- **Problem to work on**: Repeat each record below exactly, dropping the pictures.

[Stored data entries]
↓

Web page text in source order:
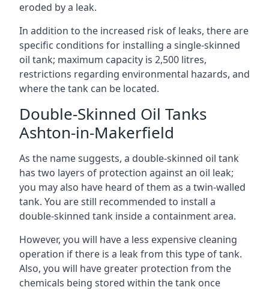
eroded by a leak.
In addition to the increased risk of leaks, there are
specific conditions for installing a single-skinned
oil tank; maximum capacity is 2,500 litres,
restrictions regarding environmental hazards, and
where the tank can be located.
Double-Skinned Oil Tanks
Ashton-in-Makerfield
As the name suggests, a double-skinned oil tank
has two layers of protection against an oil leak;
you may also have heard of them as a twin-walled
tank. You are still recommended to install a
double-skinned tank inside a containment area.
However, you will have a less expensive cleaning
operation if there is a leak from this type of tank.
Also, you will have greater protection from the
chemicals being stored within the tank once
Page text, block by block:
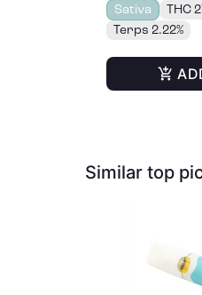
Sativa THC
Terps 2.22%
Similar top
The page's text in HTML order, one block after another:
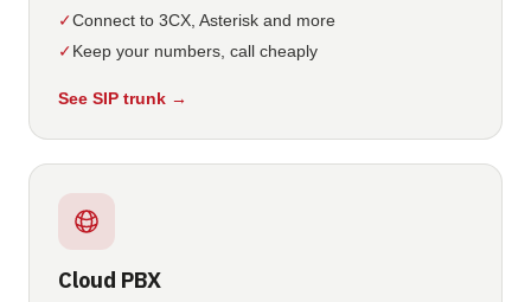
✓Connect to 3CX, Asterisk and more
✓Keep your numbers, call cheaply
See SIP trunk →
Cloud PBX
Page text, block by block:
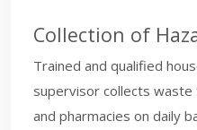
Collection of
Trained and qualified
supervisor collects
and pharmacies on daily

↑

- **Answer for the task**:
Web page text in source order:
eroded by a leak.
In addition to the increased risk of leaks, there are
specific conditions for installing a single-skinned
oil tank; maximum capacity is 2,500 litres,
restrictions regarding environmental hazards, and
where the tank can be located.
Double-Skinned Oil Tanks
Ashton-in-Makerfield
As the name suggests, a double-skinned oil tank
has two layers of protection against an oil leak;
you may also have heard of them as a twin-walled
tank. You are still recommended to install a
double-skinned tank inside a containment area.
However, you will have a less expensive cleaning
operation if there is a leak from this type of tank.
Also, you will have greater protection from the
chemicals being stored within the tank once
Page text, block by block:
Sativa THC
Terps 2.22%
Similar top
The page's text in HTML order, one block after another:
✓Connect to 3CX, Asterisk and more
✓Keep your numbers, call cheaply
See SIP trunk →
Cloud PBX
Page text, block by block:
Collection of
Trained and qualified
supervisor collects
and pharmacies on daily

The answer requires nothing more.